- ACTIVITY
Word for word, restate the records from their first line through the line with "Making Bursa Work [47, 9]", both ends included; omit each picture.

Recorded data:
+ + + + + + +

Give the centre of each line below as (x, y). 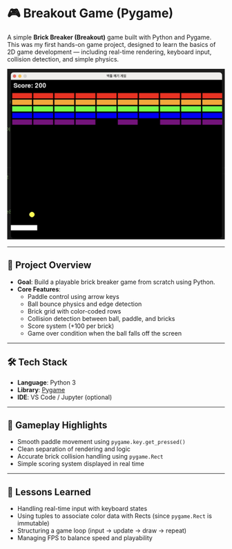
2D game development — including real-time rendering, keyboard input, (109, 52)
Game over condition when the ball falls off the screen (104, 333)
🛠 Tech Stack (37, 362)
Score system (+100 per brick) (71, 326)
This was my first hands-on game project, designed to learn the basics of (112, 44)
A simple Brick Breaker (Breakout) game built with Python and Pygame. (109, 37)
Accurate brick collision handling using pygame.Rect (90, 456)
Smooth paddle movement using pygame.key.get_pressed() (101, 442)
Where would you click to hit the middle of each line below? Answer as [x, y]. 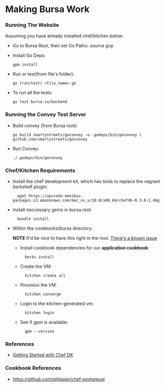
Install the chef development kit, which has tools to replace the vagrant [86, 181]
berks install [39, 257]
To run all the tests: [33, 93]
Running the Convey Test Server [46, 114]
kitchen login [39, 313]
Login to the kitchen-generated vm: [57, 304]
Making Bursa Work [47, 9]
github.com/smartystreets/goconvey [50, 139]
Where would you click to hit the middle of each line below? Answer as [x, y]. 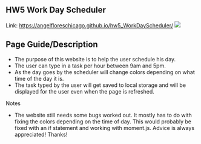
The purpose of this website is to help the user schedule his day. [95, 59]
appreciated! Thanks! [41, 134]
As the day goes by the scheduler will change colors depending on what [104, 72]
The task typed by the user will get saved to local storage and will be [100, 85]
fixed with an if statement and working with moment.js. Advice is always [104, 128]
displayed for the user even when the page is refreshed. [84, 91]
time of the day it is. [39, 78]
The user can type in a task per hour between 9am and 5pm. [90, 66]
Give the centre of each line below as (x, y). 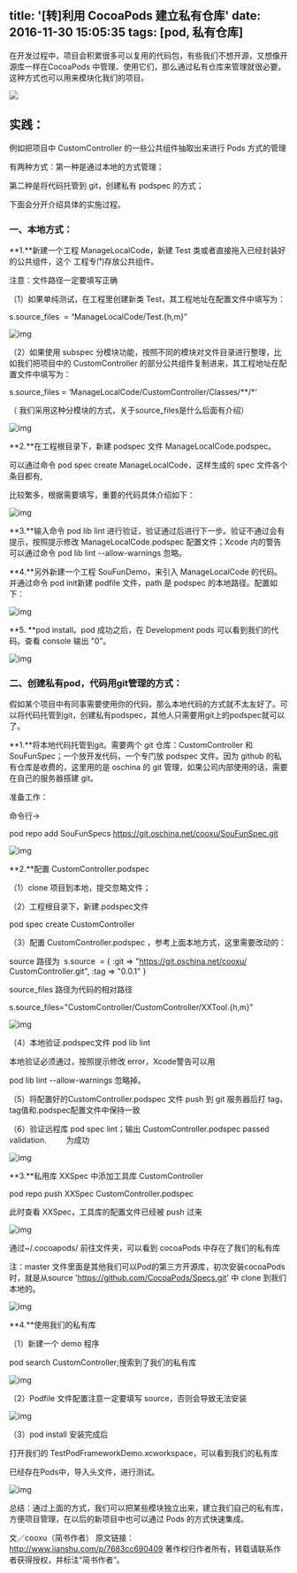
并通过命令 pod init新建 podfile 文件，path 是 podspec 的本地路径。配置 (140, 582)
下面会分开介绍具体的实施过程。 (67, 204)
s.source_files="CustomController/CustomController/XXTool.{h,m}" (131, 1007)
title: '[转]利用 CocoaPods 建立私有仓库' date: (135, 16)
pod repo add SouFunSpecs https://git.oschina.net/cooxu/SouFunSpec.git (144, 834)
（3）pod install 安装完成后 (59, 1434)
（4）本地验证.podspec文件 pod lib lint (80, 1043)
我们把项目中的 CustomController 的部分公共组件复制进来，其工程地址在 (148, 363)
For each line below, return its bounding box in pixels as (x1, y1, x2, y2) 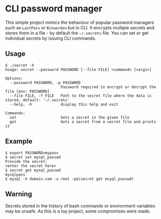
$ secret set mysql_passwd (5, 154, 61, 159)
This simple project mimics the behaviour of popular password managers (5, 19, 155, 25)
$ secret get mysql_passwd (5, 167, 61, 173)
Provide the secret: (5, 159, 48, 164)
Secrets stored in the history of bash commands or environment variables (5, 203, 156, 209)
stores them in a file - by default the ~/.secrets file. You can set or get (5, 30, 149, 36)
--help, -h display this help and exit (9, 102, 119, 107)
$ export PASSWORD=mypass (5, 150, 58, 155)
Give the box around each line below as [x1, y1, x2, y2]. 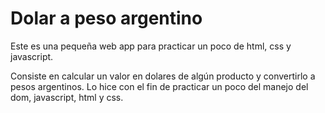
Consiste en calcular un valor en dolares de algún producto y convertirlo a [10, 70, 316, 82]
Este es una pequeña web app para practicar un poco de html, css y [10, 40, 292, 52]
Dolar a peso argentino [10, 7, 203, 30]
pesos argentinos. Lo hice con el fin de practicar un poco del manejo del [10, 80, 309, 92]
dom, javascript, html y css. [10, 91, 124, 103]
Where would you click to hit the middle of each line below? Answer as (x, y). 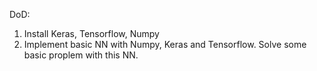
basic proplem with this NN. (81, 55)
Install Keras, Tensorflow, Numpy (91, 33)
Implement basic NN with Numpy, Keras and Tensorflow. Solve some (165, 44)
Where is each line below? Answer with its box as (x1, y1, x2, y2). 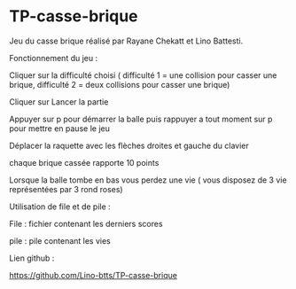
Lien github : (9, 253, 55, 263)
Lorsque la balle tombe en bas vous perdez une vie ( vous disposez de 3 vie (9, 175, 287, 185)
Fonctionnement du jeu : (9, 52, 98, 63)
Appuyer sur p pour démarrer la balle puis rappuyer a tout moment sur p (9, 113, 273, 124)
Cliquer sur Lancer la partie (9, 96, 109, 107)
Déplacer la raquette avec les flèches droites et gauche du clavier (9, 140, 250, 151)
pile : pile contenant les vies (9, 235, 111, 246)
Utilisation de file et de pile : (9, 201, 111, 212)
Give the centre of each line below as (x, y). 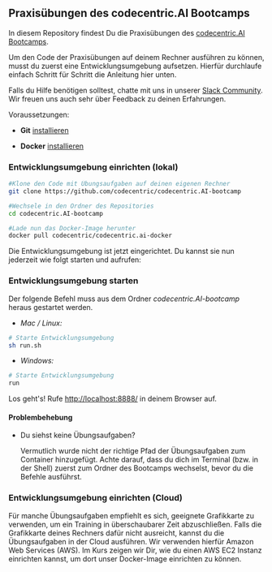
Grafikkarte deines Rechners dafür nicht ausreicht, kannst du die (117, 533)
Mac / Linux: (41, 323)
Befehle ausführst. (51, 477)
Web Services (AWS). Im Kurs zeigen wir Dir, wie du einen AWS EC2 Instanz (135, 550)
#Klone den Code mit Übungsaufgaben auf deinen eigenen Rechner (119, 184)
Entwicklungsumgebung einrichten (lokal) (93, 167)
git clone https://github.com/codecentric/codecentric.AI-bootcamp (125, 191)
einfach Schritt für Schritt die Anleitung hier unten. (93, 74)
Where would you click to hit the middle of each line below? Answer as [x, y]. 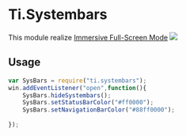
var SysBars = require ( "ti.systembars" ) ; [78, 81]
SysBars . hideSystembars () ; [67, 95]
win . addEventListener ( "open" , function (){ [78, 88]
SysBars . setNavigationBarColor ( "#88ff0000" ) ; [99, 110]
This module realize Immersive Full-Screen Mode [88, 37]
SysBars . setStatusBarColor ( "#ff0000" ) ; [88, 103]
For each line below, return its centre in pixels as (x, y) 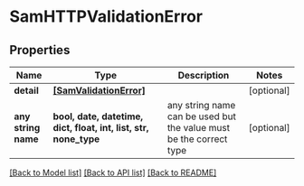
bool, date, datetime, (98, 116)
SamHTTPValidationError (106, 17)
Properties (40, 50)
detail (26, 90)
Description (204, 75)
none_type (76, 139)
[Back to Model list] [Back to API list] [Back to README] (113, 172)
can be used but (202, 116)
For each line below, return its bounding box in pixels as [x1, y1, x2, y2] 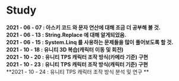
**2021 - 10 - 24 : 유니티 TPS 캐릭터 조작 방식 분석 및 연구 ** [6, 68, 149, 75]
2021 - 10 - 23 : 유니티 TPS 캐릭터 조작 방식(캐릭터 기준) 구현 [6, 60, 149, 68]
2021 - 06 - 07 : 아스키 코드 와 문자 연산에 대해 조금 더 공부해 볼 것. [6, 24, 161, 31]
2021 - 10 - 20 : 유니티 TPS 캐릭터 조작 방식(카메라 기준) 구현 [6, 53, 149, 60]
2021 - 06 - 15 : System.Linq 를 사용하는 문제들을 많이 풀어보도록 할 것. [6, 38, 174, 46]
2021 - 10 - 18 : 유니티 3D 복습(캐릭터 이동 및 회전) [6, 46, 124, 53]
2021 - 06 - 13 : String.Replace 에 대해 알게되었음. [6, 31, 127, 38]
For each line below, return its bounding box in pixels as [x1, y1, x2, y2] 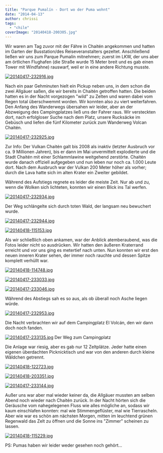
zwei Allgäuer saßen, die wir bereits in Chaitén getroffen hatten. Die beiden [5, 89, 156, 94]
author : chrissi [5, 16, 38, 21]
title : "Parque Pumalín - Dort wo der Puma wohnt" [5, 7, 110, 12]
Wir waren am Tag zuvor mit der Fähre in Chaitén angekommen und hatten [5, 44, 155, 49]
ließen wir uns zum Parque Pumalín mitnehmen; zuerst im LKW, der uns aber [5, 54, 159, 59]
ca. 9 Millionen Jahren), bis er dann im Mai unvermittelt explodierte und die [5, 149, 156, 155]
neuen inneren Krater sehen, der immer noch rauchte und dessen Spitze [5, 252, 150, 258]
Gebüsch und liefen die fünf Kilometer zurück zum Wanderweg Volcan [5, 119, 147, 125]
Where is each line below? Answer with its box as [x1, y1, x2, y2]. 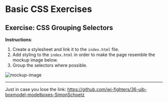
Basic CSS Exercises [5, 3, 92, 15]
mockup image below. [12, 57, 58, 63]
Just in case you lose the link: [5, 86, 66, 92]
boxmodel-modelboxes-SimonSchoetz [5, 91, 85, 97]
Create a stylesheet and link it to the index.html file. [12, 46, 119, 52]
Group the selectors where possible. [12, 62, 87, 68]
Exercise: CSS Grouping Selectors [5, 23, 113, 32]
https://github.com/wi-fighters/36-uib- [67, 86, 147, 92]
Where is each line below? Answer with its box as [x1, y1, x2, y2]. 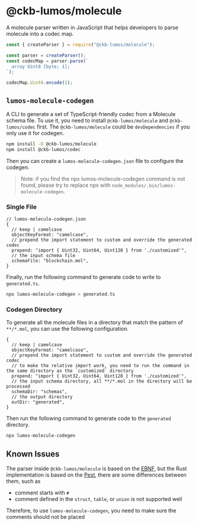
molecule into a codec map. [6, 30, 74, 37]
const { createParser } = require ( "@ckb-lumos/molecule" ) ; [6, 42, 155, 48]
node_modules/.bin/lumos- [111, 183, 176, 189]
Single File [6, 202, 37, 211]
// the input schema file [11, 253, 76, 259]
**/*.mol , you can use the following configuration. [6, 325, 129, 333]
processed [6, 384, 31, 390]
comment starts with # [14, 489, 69, 496]
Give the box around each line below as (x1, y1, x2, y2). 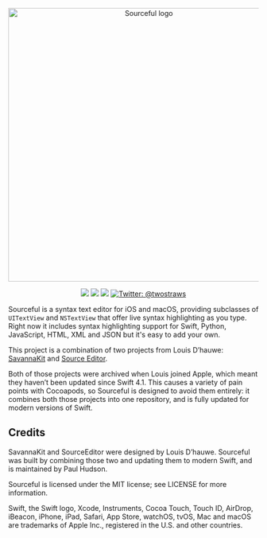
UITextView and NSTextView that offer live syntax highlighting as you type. (8, 313, 248, 322)
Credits (8, 426, 46, 439)
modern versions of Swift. (8, 403, 93, 412)
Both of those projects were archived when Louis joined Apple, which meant (8, 369, 258, 378)
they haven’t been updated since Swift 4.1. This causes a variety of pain (8, 378, 243, 387)
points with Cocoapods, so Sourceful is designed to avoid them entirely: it (8, 386, 250, 396)
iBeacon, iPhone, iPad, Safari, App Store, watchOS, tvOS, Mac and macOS (8, 512, 252, 521)
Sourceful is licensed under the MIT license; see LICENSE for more (8, 479, 227, 489)
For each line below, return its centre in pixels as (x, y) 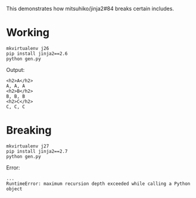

+ + + + + + +

- OUTPUT OF THE EXERCISE
Give the centre of each line below as (x, y). 
2D game development — including real-time rendering, keyboard input, (109, 52)
Game over condition when the ball falls off the screen (104, 333)
🛠 Tech Stack (37, 362)
Score system (+100 per brick) (71, 326)
This was my first hands-on game project, designed to learn the basics of (112, 44)
A simple Brick Breaker (Breakout) game built with Python and Pygame. (109, 37)
Accurate brick collision handling using pygame.Rect (90, 456)
Smooth paddle movement using pygame.key.get_pressed() (101, 442)
Where would you click to hit the middle of each line below? Answer as [x, y]. 
Install the chef development kit, which has tools to replace the vagrant [86, 181]
berks install [39, 257]
To run all the tests: [33, 93]
Running the Convey Test Server [46, 114]
kitchen login [39, 313]
Login to the kitchen-generated vm: [57, 304]
Making Bursa Work [47, 9]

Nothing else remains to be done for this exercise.